Ты хотел показать, как много делал для меня. И отнял то, что дал. Отнял у меня, чтобы я испугалась и осознала: я — ничто без него.
А я не поняла. Зачем предъявлять счета? Ты же сам давал, я не просила. Тебе нравилось давать, покупать, оберегать, баловать.
Забирая шубы и драгоценности, ты не забираешь у меня воспоминаний о счастье, ты забираешь уважение к тебе.
Шуба — это мех. Каждая ворсинка грела меня твоей любовью. Мне уже было в ней тепло и этого тебе не отнять.
А то, что эту зиму я буду ходить в пуховике, меня не пугает. Меня пугает лишь то, что ты, прожив со мной десяток лет, уверен, что отобрав шубу, сможешь меня проучить .

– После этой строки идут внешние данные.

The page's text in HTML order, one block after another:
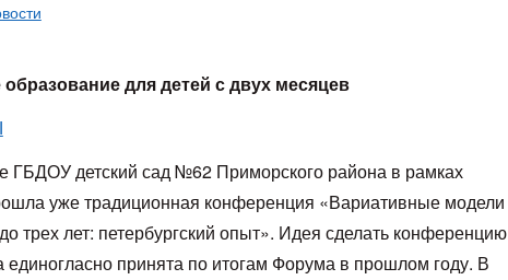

Ты ушел, чтобы я осознала, как много я потеряла.
А я просто попробовала жить без тебя и мне понравилось.
Без тебя — это без унизительного обслуживания твоего настроения , без ожидания тебя «сколько надо», без страха, что ты на кричишь просто потому, что там, в большом мире тебя обидели, и этот, наш с тобой, маленький, ты создал для того, чтобы выплевывать сюда кровь от разбитых там губ.

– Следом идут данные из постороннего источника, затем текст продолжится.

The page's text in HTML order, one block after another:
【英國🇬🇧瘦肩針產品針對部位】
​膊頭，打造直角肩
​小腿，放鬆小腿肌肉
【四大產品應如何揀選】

Я ни слова плохого не скажу детям о тебе. Но то, что они видели, это уже их отношения с миром и с тобой.
Я все эти годы работаю твоим адвокатом, выдумываю причины, оправдывающие твои поступки, и скармливаю их детям.
Я увольняюсь с этой должности.
Отныне за свои косяки ты отвечаешь сам.
И если ты толкнул меня на глазах у дочери, если ты не поздравил сына с днем рождения — то это не «у папы был тяжелый день», а «папа поступает очень плохо».
Ты преподал мне отличный урок, за который я тебе очень благодарна.
Ты всадил нож в спину, а там была цепь, сковывающая крылья.
И я расправила их. Я могу летать.
А я и сама этого не знала.
Я почти поверила тебе, когда ты сказал, что я без тебя — пустышка.
Какой оказывается вокруг большой мир. А раньше я думала, что ты и есть мой большой мир. Пока ты не превратил мой мир в мусорный мешок, в который бросал все отходы твоего настроения.
Ох, как же я благодарна тебе за уход.